[TASK DATA]:
+---+

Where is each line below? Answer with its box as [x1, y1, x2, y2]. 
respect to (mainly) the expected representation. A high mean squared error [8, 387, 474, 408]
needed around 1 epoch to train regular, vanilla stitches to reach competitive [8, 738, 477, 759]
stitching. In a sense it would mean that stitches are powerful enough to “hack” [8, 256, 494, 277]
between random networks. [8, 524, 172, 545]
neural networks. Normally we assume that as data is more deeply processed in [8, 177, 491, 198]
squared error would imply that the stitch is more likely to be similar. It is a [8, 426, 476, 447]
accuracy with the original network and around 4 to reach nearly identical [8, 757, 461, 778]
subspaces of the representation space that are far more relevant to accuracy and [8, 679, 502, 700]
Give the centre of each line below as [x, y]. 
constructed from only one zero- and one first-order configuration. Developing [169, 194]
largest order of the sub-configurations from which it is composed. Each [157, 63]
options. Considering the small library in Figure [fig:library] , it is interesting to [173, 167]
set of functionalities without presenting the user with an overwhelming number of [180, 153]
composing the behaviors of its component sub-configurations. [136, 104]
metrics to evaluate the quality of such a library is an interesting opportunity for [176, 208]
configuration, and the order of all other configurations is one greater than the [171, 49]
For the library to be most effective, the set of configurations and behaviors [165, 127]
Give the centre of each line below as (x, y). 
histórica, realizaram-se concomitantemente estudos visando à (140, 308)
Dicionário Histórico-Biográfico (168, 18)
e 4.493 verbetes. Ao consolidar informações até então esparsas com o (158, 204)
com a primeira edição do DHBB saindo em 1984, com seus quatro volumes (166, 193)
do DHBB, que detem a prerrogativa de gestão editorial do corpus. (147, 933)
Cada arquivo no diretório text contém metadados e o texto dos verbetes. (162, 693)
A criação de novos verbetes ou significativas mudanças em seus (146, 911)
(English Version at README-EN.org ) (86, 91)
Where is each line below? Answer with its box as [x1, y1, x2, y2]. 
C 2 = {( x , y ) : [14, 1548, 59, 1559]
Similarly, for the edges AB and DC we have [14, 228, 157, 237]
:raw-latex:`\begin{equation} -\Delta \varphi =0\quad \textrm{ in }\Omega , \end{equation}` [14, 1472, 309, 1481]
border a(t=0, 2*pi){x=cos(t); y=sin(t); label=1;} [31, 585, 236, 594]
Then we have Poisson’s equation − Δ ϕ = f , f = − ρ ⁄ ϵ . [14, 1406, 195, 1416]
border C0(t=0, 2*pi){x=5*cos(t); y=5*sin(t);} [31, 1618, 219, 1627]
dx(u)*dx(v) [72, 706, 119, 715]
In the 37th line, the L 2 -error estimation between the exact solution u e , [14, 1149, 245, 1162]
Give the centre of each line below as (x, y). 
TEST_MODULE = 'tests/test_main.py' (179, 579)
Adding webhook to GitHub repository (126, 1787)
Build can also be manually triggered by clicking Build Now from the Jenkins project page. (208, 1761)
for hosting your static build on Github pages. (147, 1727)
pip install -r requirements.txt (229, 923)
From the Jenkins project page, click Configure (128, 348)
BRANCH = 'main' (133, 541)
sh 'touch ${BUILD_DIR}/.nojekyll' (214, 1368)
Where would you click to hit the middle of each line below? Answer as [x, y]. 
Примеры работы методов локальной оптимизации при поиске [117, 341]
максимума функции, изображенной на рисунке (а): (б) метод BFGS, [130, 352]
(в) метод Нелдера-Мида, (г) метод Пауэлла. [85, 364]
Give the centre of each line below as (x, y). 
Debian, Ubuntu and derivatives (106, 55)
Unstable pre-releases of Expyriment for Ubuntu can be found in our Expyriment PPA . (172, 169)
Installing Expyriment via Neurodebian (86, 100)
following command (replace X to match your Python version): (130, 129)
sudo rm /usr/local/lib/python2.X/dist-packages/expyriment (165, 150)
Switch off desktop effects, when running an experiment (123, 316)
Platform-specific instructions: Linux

+---+

[INSTRUCTIONS FOR THE TASK]:
All the records shown above need to be given again exactly.

[EXERCISE RESPONSE]:
Where is each line below? Answer with its box as [x1, y1, x2, y2]. 
respect to (mainly) the expected representation. A high mean squared error [8, 387, 474, 408]
needed around 1 epoch to train regular, vanilla stitches to reach competitive [8, 738, 477, 759]
stitching. In a sense it would mean that stitches are powerful enough to “hack” [8, 256, 494, 277]
between random networks. [8, 524, 172, 545]
neural networks. Normally we assume that as data is more deeply processed in [8, 177, 491, 198]
squared error would imply that the stitch is more likely to be similar. It is a [8, 426, 476, 447]
accuracy with the original network and around 4 to reach nearly identical [8, 757, 461, 778]
subspaces of the representation space that are far more relevant to accuracy and [8, 679, 502, 700]
Give the centre of each line below as [x, y]. 
constructed from only one zero- and one first-order configuration. Developing [169, 194]
largest order of the sub-configurations from which it is composed. Each [157, 63]
options. Considering the small library in Figure [fig:library] , it is interesting to [173, 167]
set of functionalities without presenting the user with an overwhelming number of [180, 153]
composing the behaviors of its component sub-configurations. [136, 104]
metrics to evaluate the quality of such a library is an interesting opportunity for [176, 208]
configuration, and the order of all other configurations is one greater than the [171, 49]
For the library to be most effective, the set of configurations and behaviors [165, 127]
Give the centre of each line below as (x, y). 
histórica, realizaram-se concomitantemente estudos visando à (140, 308)
Dicionário Histórico-Biográfico (168, 18)
e 4.493 verbetes. Ao consolidar informações até então esparsas com o (158, 204)
com a primeira edição do DHBB saindo em 1984, com seus quatro volumes (166, 193)
do DHBB, que detem a prerrogativa de gestão editorial do corpus. (147, 933)
Cada arquivo no diretório text contém metadados e o texto dos verbetes. (162, 693)
A criação de novos verbetes ou significativas mudanças em seus (146, 911)
(English Version at README-EN.org ) (86, 91)
Where is each line below? Answer with its box as [x1, y1, x2, y2]. 
C 2 = {( x , y ) : [14, 1548, 59, 1559]
Similarly, for the edges AB and DC we have [14, 228, 157, 237]
:raw-latex:`\begin{equation} -\Delta \varphi =0\quad \textrm{ in }\Omega , \end{equation}` [14, 1472, 309, 1481]
border a(t=0, 2*pi){x=cos(t); y=sin(t); label=1;} [31, 585, 236, 594]
Then we have Poisson’s equation − Δ ϕ = f , f = − ρ ⁄ ϵ . [14, 1406, 195, 1416]
border C0(t=0, 2*pi){x=5*cos(t); y=5*sin(t);} [31, 1618, 219, 1627]
dx(u)*dx(v) [72, 706, 119, 715]
In the 37th line, the L 2 -error estimation between the exact solution u e , [14, 1149, 245, 1162]
Give the centre of each line below as (x, y). 
TEST_MODULE = 'tests/test_main.py' (179, 579)
Adding webhook to GitHub repository (126, 1787)
Build can also be manually triggered by clicking Build Now from the Jenkins project page. (208, 1761)
for hosting your static build on Github pages. (147, 1727)
pip install -r requirements.txt (229, 923)
From the Jenkins project page, click Configure (128, 348)
BRANCH = 'main' (133, 541)
sh 'touch ${BUILD_DIR}/.nojekyll' (214, 1368)
Where would you click to hit the middle of each line below? Answer as [x, y]. 
Примеры работы методов локальной оптимизации при поиске [117, 341]
максимума функции, изображенной на рисунке (а): (б) метод BFGS, [130, 352]
(в) метод Нелдера-Мида, (г) метод Пауэлла. [85, 364]
Give the centre of each line below as (x, y). 
Debian, Ubuntu and derivatives (106, 55)
Unstable pre-releases of Expyriment for Ubuntu can be found in our Expyriment PPA . (172, 169)
Installing Expyriment via Neurodebian (86, 100)
following command (replace X to match your Python version): (130, 129)
sudo rm /usr/local/lib/python2.X/dist-packages/expyriment (165, 150)
Switch off desktop effects, when running an experiment (123, 316)
Platform-specific instructions: Linux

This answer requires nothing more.